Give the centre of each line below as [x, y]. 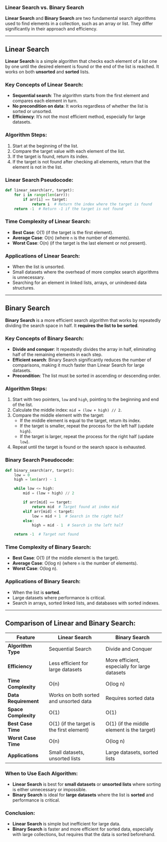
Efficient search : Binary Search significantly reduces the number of [82, 360]
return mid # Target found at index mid [75, 507]
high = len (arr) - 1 [35, 480]
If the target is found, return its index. [50, 156]
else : [29, 521]
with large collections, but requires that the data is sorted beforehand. [84, 835]
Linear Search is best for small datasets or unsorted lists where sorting [86, 784]
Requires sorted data [130, 698]
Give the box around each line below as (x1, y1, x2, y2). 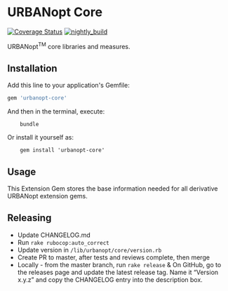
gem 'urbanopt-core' (7, 95, 68, 102)
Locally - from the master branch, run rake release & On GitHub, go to (17, 260, 222, 269)
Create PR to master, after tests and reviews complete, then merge (17, 253, 210, 262)
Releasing (7, 212, 52, 224)
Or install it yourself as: (7, 133, 74, 142)
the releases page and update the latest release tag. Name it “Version (17, 268, 219, 276)
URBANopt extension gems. (7, 192, 88, 201)
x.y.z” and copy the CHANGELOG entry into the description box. (17, 275, 203, 284)
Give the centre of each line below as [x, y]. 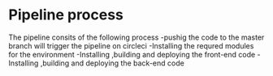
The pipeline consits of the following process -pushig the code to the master [136, 37]
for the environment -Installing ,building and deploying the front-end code [132, 54]
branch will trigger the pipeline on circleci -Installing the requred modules [131, 45]
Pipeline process [66, 15]
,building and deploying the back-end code [112, 63]
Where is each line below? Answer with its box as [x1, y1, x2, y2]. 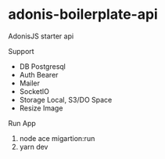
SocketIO [19, 86, 49, 96]
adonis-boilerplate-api [8, 5, 158, 23]
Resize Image [19, 103, 63, 113]
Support [8, 46, 34, 56]
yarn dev [19, 142, 48, 151]
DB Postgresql [19, 61, 66, 71]
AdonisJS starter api [8, 31, 74, 41]
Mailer [19, 78, 41, 88]
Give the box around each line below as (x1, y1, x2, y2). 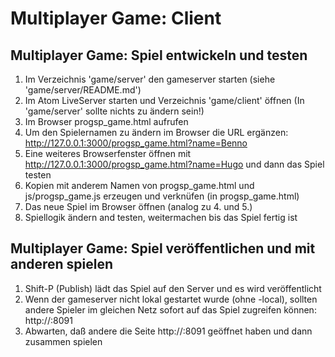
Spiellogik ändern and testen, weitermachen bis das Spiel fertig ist (24, 212, 298, 223)
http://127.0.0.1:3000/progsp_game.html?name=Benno (24, 137, 248, 149)
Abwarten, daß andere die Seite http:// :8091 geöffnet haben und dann (24, 325, 313, 337)
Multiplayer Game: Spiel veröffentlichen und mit (10, 240, 316, 257)
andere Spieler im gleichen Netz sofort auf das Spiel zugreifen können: (24, 303, 317, 316)
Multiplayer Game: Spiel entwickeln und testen (10, 47, 308, 64)
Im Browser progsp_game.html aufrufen (24, 116, 189, 127)
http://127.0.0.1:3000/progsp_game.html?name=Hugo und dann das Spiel (24, 158, 325, 170)
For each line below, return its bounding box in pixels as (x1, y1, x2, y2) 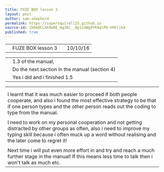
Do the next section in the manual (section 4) (12, 66, 116, 73)
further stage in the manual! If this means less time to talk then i (7, 153, 153, 160)
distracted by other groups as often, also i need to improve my (7, 125, 150, 132)
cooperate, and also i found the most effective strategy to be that (7, 97, 156, 104)
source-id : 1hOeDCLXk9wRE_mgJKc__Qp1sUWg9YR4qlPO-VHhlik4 (5, 25, 125, 30)
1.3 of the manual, (12, 58, 55, 65)
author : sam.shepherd (5, 16, 49, 21)
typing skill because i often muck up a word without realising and (7, 131, 156, 138)
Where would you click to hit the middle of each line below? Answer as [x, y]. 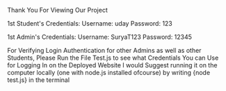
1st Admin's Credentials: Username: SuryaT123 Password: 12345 [100, 37]
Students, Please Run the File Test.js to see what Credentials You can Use [113, 58]
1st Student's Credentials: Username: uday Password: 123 [90, 23]
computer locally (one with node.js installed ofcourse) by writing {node [109, 73]
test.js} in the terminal [39, 80]
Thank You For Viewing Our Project [57, 10]
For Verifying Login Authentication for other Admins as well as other [104, 50]
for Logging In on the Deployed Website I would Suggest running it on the [112, 65]
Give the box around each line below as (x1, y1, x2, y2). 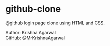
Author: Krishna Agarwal (5, 29, 56, 35)
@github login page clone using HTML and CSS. (5, 20, 105, 26)
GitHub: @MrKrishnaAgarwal (5, 35, 65, 41)
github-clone (5, 3, 61, 15)
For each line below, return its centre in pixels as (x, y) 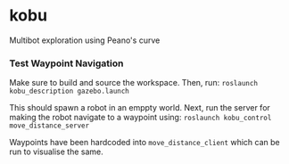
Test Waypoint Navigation (66, 63)
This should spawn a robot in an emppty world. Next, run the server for (140, 108)
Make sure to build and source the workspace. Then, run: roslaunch (134, 83)
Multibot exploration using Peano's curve (85, 40)
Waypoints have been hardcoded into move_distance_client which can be (144, 143)
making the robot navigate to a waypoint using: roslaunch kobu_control (140, 118)
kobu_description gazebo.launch (69, 91)
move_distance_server (50, 126)
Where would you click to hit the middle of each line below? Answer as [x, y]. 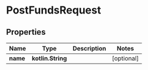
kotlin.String [49, 58]
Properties [26, 32]
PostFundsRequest [54, 10]
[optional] [125, 58]
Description [89, 49]
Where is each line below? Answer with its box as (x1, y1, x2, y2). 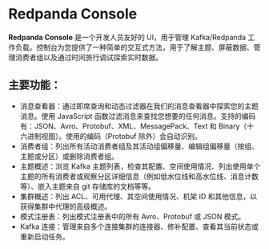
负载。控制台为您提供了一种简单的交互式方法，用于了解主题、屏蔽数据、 (14, 42, 254, 52)
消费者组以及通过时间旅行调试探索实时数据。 (14, 52, 163, 62)
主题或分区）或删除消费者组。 (19, 151, 118, 161)
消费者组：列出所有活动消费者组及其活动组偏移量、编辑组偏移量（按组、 (19, 141, 259, 151)
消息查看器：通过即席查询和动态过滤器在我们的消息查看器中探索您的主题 (19, 101, 259, 111)
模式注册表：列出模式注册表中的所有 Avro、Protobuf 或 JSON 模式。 (19, 211, 246, 221)
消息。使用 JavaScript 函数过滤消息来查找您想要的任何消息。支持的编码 (19, 111, 256, 120)
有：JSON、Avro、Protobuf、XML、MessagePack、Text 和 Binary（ (19, 121, 247, 131)
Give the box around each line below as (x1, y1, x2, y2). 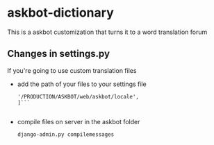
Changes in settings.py (7, 48, 110, 60)
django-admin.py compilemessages (17, 130, 115, 138)
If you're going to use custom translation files (7, 66, 137, 74)
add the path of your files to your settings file (17, 80, 147, 88)
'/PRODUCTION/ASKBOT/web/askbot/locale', (17, 93, 139, 100)
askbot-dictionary (7, 5, 114, 21)
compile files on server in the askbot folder (17, 117, 140, 126)
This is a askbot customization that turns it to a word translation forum (7, 28, 208, 36)
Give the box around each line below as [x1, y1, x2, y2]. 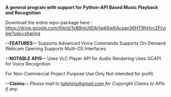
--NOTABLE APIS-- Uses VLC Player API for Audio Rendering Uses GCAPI [5, 55, 161, 61]
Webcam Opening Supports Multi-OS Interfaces [5, 46, 106, 51]
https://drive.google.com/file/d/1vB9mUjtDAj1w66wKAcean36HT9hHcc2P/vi [5, 25, 166, 31]
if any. [5, 86, 19, 92]
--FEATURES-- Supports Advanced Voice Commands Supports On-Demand [5, 40, 166, 46]
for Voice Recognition [5, 61, 51, 67]
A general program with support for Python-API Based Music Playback [5, 5, 158, 10]
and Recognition [5, 10, 41, 16]
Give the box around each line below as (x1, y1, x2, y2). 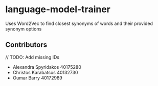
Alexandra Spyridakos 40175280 (12, 64, 82, 70)
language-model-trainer (5, 4, 111, 15)
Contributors (5, 41, 48, 49)
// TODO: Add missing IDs (5, 54, 60, 60)
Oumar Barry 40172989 (12, 75, 62, 81)
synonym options (5, 25, 42, 32)
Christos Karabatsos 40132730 (12, 69, 78, 75)
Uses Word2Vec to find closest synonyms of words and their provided (5, 20, 153, 26)
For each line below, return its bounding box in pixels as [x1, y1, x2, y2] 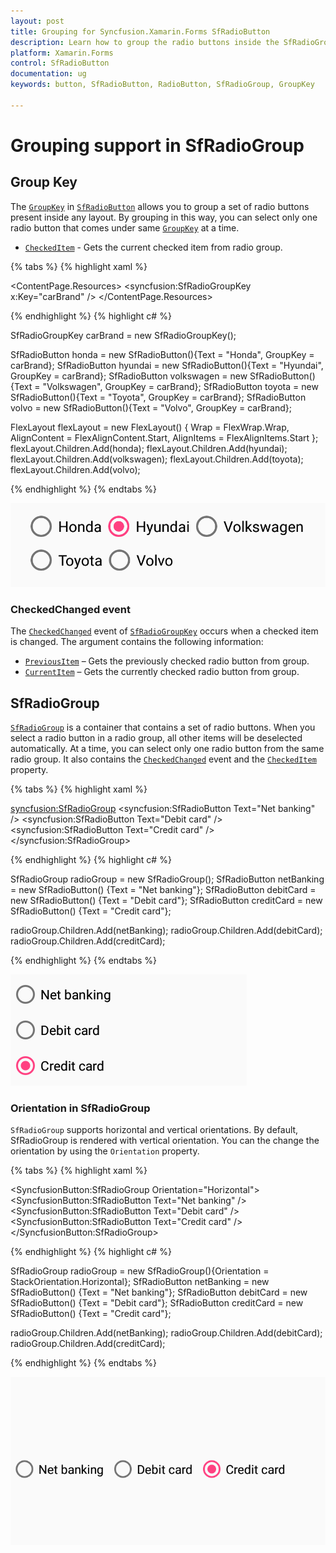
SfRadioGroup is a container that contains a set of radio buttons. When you [10, 721, 316, 734]
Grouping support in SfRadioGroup [10, 134, 305, 157]
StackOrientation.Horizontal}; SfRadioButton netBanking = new [10, 1276, 270, 1288]
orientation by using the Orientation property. [10, 1145, 200, 1157]
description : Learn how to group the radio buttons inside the [10, 37, 280, 47]
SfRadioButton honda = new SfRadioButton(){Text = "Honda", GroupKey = [10, 348, 315, 360]
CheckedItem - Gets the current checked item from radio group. [24, 241, 283, 253]
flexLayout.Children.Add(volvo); [10, 463, 141, 475]
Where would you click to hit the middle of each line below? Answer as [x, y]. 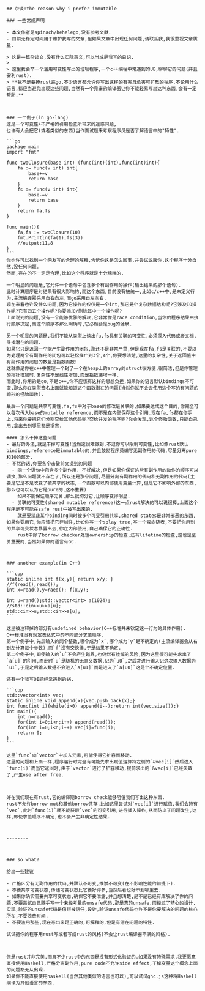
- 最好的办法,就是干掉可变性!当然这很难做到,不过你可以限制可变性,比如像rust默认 [97, 444]
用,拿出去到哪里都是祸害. [34, 426]
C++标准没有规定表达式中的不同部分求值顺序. [55, 635]
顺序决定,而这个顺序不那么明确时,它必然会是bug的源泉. [72, 324]
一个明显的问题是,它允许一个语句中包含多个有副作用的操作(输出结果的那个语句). [94, 285]
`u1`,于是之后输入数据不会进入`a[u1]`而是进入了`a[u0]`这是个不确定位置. [91, 667]
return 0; [30, 733]
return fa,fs [34, 211]
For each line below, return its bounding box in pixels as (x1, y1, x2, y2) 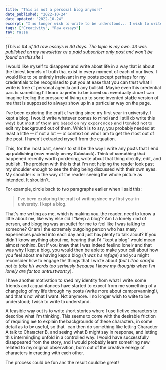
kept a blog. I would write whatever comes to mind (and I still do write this (5, 115, 155, 121)
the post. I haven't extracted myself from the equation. (5, 136, 116, 142)
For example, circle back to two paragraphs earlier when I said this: (5, 186, 142, 192)
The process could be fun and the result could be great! (5, 360, 119, 365)
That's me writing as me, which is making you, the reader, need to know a (5, 211, 156, 216)
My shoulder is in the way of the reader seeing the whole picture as (5, 172, 142, 177)
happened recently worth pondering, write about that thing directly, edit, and (5, 156, 161, 161)
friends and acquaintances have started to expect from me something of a (5, 283, 157, 288)
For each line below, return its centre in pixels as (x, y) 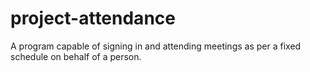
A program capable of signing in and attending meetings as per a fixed (156, 46)
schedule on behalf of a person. (76, 56)
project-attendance (93, 18)
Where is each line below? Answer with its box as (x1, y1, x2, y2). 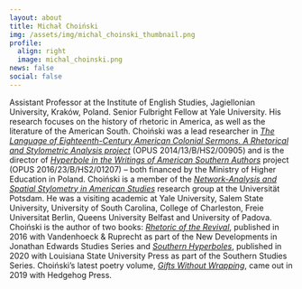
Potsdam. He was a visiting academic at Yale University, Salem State (9, 192, 264, 203)
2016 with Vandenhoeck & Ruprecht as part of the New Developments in (9, 231, 278, 242)
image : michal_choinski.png (17, 55, 124, 64)
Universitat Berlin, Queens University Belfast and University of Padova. (9, 211, 272, 222)
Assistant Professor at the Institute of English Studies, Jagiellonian (9, 97, 255, 107)
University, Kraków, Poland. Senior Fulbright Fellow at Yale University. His (9, 106, 281, 117)
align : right (17, 47, 67, 56)
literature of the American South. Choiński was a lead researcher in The (9, 126, 275, 136)
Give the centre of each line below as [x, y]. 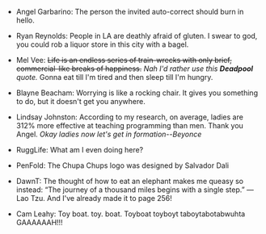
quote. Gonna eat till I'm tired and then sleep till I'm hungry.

DIRECTIONS FOR THIS TASK:
Among the records above, locate the line containing "SocketIO [19, 86, 49, 96]" and the line containing "for Logging In", then transcribe exactly the lines starting at the first and ending at the second, with no pictures.

WORKED SOLUTION:
SocketIO [19, 86, 49, 96]
adonis-boilerplate-api [8, 5, 158, 23]
Resize Image [19, 103, 63, 113]
Support [8, 46, 34, 56]
yarn dev [19, 142, 48, 151]
DB Postgresql [19, 61, 66, 71]
AdonisJS starter api [8, 31, 74, 41]
Mailer [19, 78, 41, 88]
Give the box around each line below as (x1, y1, x2, y2). 
Spiellogik ändern and testen, weitermachen bis das Spiel fertig ist (24, 212, 298, 223)
http://127.0.0.1:3000/progsp_game.html?name=Benno (24, 137, 248, 149)
Abwarten, daß andere die Seite http:// :8091 geöffnet haben und dann (24, 325, 313, 337)
Multiplayer Game: Spiel veröffentlichen und mit (10, 240, 316, 257)
andere Spieler im gleichen Netz sofort auf das Spiel zugreifen können: (24, 303, 317, 316)
Multiplayer Game: Spiel entwickeln und testen (10, 47, 308, 64)
Im Browser progsp_game.html aufrufen (24, 116, 189, 127)
http://127.0.0.1:3000/progsp_game.html?name=Hugo und dann das Spiel (24, 158, 325, 170)
For each line below, return its bounding box in pixels as (x1, y1, x2, y2) 
Do the next section in the manual (section 4) (12, 66, 116, 73)
further stage in the manual! If this means less time to talk then i (7, 153, 153, 160)
distracted by other groups as often, also i need to improve my (7, 125, 150, 132)
cooperate, and also i found the most effective strategy to be that (7, 97, 156, 104)
source-id : 1hOeDCLXk9wRE_mgJKc__Qp1sUWg9YR4qlPO-VHhlik4 (5, 25, 125, 30)
1.3 of the manual, (12, 58, 55, 65)
author : sam.shepherd (5, 16, 49, 21)
typing skill because i often muck up a word without realising and (7, 131, 156, 138)
Where would you click to hit the middle of each line below? Answer as [x, y]. 
1st Admin's Credentials: Username: SuryaT123 Password: 12345 [100, 37]
Students, Please Run the File Test.js to see what Credentials You can Use [113, 58]
1st Student's Credentials: Username: uday Password: 123 [90, 23]
computer locally (one with node.js installed ofcourse) by writing {node [109, 73]
test.js} in the terminal [39, 80]
Thank You For Viewing Our Project [57, 10]
For Verifying Login Authentication for other Admins as well as other [104, 50]
for Logging In on the Deployed Website I would Suggest running it on the [112, 65]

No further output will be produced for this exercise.